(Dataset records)
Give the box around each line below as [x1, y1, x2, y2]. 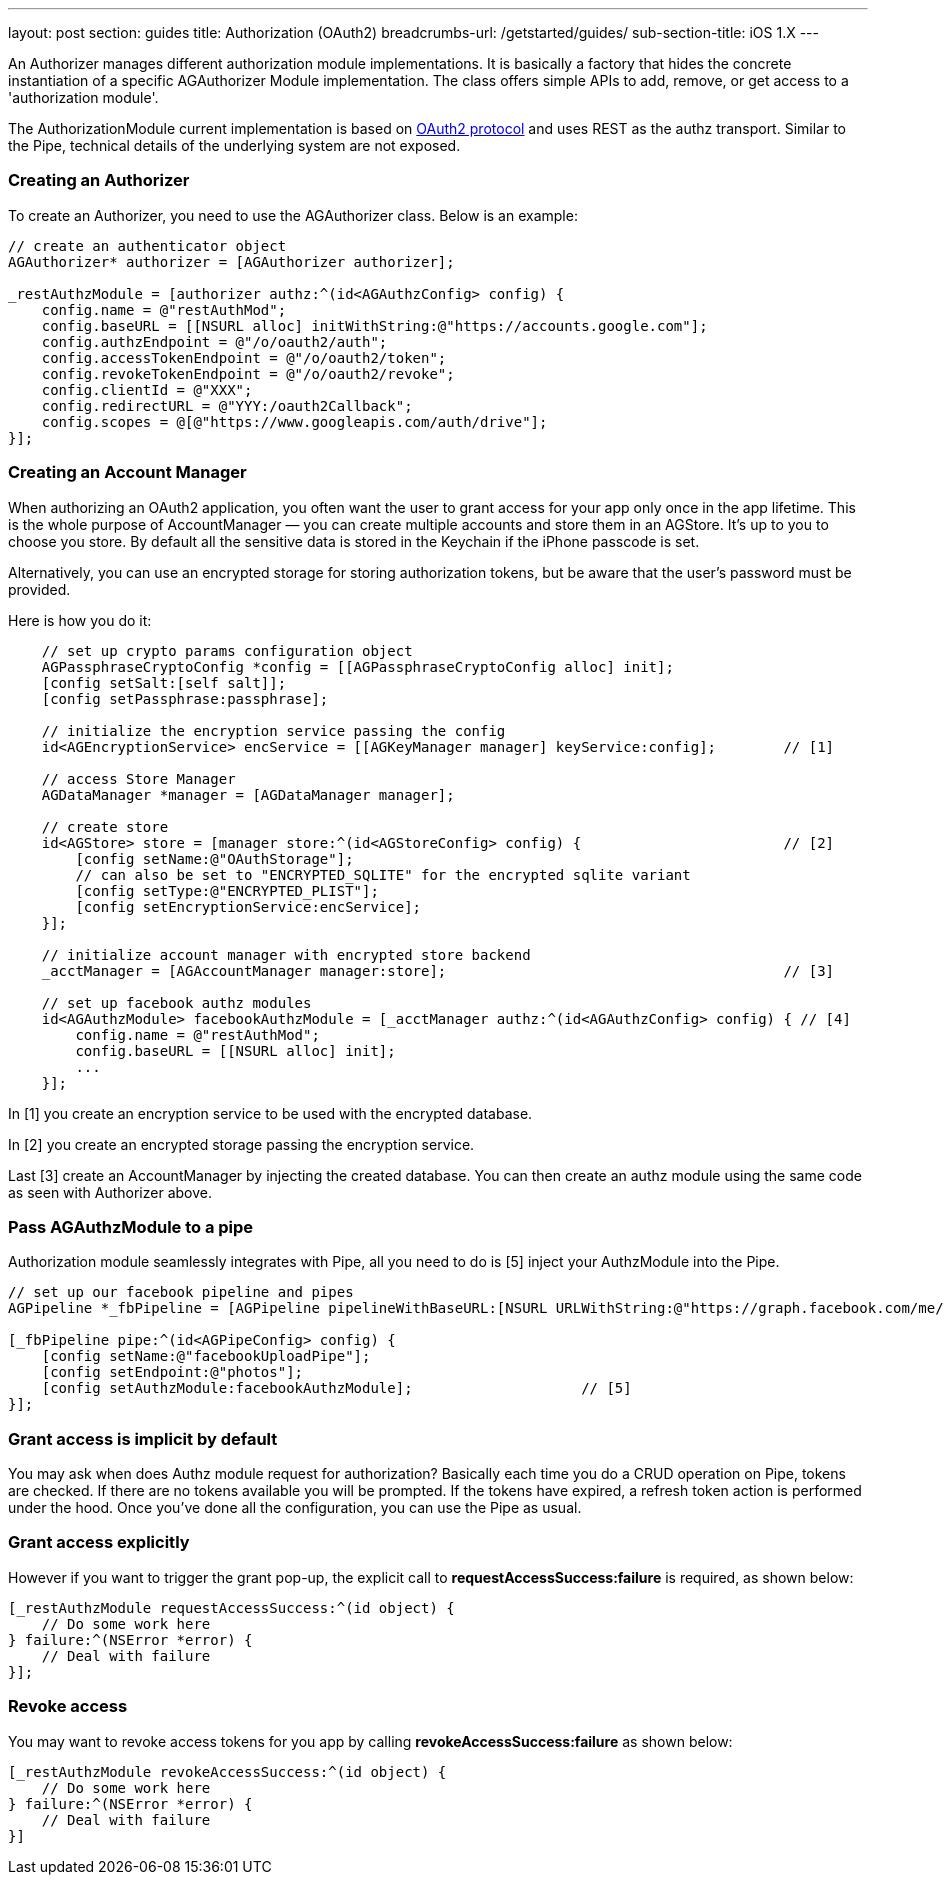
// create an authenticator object [8, 237, 287, 254]
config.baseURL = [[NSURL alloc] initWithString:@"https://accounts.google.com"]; [41, 317, 708, 334]
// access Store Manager [41, 770, 236, 787]
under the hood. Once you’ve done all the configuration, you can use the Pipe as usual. [8, 1499, 582, 1516]
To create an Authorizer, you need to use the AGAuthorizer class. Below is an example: [8, 206, 578, 224]
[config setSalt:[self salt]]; [41, 674, 287, 691]
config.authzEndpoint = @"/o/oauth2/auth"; [41, 333, 388, 350]
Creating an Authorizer [8, 170, 190, 191]
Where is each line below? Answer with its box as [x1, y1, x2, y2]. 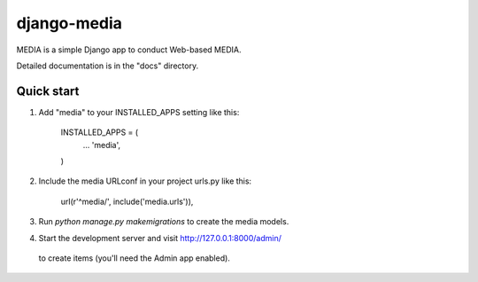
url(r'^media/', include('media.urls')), [60, 196, 194, 207]
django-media [16, 13, 123, 33]
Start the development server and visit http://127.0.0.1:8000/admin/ [38, 232, 282, 243]
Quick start [16, 83, 80, 98]
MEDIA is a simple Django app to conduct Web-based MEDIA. [16, 44, 242, 55]
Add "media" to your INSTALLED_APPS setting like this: [38, 106, 240, 117]
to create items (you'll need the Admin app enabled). [38, 253, 230, 263]
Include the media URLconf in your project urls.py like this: [38, 176, 252, 186]
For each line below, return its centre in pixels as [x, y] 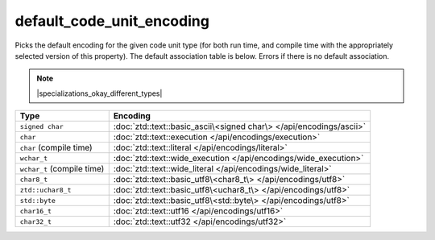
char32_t [36, 221]
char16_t [36, 211]
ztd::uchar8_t [46, 190]
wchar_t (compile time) [62, 169]
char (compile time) [56, 147]
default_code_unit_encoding [112, 21]
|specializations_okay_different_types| [99, 93]
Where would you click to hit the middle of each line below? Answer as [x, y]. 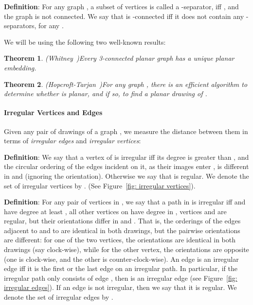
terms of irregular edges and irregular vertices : [72, 141]
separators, [20, 25]
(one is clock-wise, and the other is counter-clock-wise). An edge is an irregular [121, 259]
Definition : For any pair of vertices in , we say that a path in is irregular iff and [125, 202]
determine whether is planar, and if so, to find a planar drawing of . [106, 93]
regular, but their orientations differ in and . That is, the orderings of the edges [122, 221]
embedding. [20, 67]
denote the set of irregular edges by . [59, 297]
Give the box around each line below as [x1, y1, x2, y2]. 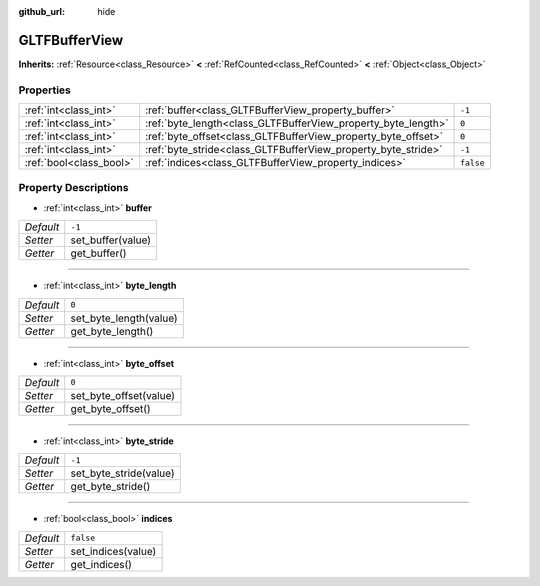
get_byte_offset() [70, 401, 151, 415]
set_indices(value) [70, 544, 157, 558]
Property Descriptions [18, 181, 129, 195]
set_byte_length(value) [70, 311, 179, 325]
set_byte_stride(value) [70, 466, 175, 480]
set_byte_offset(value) [70, 388, 175, 402]
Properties [18, 83, 72, 97]
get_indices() [70, 557, 132, 571]
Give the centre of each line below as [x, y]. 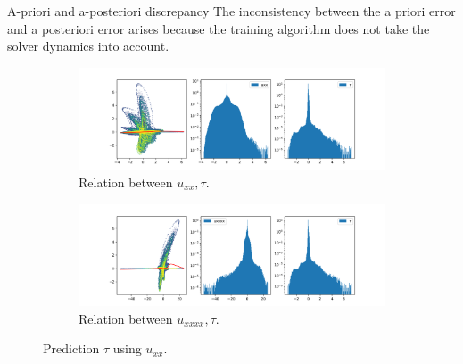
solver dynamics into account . [88, 46]
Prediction [71, 348]
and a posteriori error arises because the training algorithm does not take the [219, 28]
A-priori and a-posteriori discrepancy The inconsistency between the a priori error [231, 11]
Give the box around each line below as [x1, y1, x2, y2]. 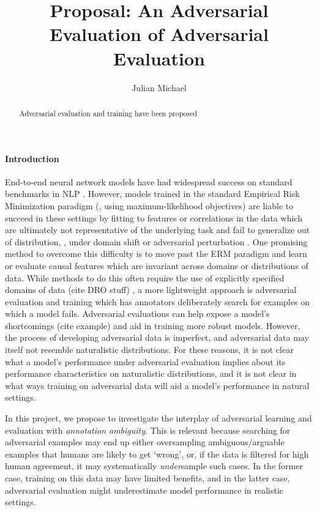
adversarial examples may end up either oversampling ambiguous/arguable [5, 436, 285, 448]
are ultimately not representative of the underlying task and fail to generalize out [5, 223, 310, 236]
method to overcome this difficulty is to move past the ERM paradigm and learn [5, 247, 307, 260]
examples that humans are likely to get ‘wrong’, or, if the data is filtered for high [5, 447, 309, 460]
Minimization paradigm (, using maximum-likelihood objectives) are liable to [5, 199, 294, 212]
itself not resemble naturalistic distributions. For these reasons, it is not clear [5, 343, 294, 356]
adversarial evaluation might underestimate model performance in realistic [5, 483, 284, 496]
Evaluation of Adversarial [50, 21, 269, 46]
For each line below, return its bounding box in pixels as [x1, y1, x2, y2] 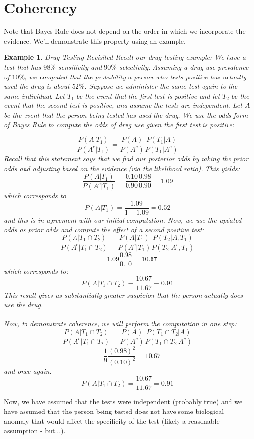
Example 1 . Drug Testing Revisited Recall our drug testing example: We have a [4, 52, 246, 62]
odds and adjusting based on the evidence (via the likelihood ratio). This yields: [4, 163, 240, 173]
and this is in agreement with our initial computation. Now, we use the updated [4, 214, 242, 225]
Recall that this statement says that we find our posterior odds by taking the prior [4, 153, 249, 163]
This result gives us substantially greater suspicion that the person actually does [4, 289, 243, 300]
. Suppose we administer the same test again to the [84, 81, 238, 91]
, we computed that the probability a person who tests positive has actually [25, 71, 247, 81]
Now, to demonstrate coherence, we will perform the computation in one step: [4, 318, 237, 329]
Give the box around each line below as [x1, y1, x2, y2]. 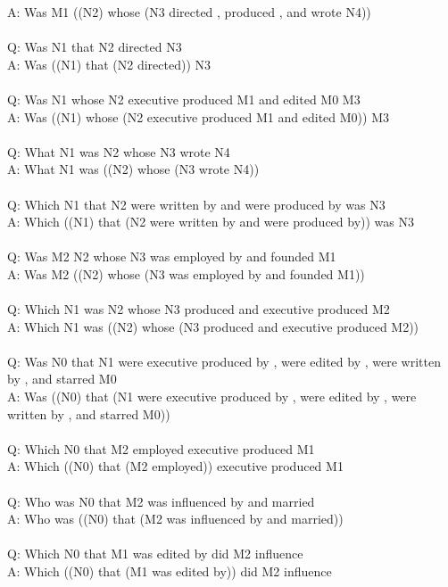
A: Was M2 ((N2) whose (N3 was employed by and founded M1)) [7, 264, 365, 283]
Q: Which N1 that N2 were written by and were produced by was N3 [7, 194, 386, 213]
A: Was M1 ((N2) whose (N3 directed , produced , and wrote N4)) [7, 3, 371, 21]
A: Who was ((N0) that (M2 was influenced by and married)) [7, 509, 344, 528]
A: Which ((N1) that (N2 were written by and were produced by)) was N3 [7, 212, 414, 231]
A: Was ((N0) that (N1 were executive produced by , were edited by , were [7, 387, 417, 406]
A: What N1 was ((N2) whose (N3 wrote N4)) [7, 160, 260, 178]
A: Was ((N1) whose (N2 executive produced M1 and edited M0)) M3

▸ **Exercise brief**: Restate word for word only the lines from where the entries begin through the one with "[config setSalt:[self salt]];"; omit the pictures.

▸ **Completed exercise**:
Give the box around each line below as [x1, y1, x2, y2]. 
// create an authenticator object [8, 237, 287, 254]
config.baseURL = [[NSURL alloc] initWithString:@"https://accounts.google.com"]; [41, 317, 708, 334]
// access Store Manager [41, 770, 236, 787]
under the hood. Once you’ve done all the configuration, you can use the Pipe as usual. [8, 1499, 582, 1516]
To create an Authorizer, you need to use the AGAuthorizer class. Below is an example: [8, 206, 578, 224]
[config setSalt:[self salt]]; [41, 674, 287, 691]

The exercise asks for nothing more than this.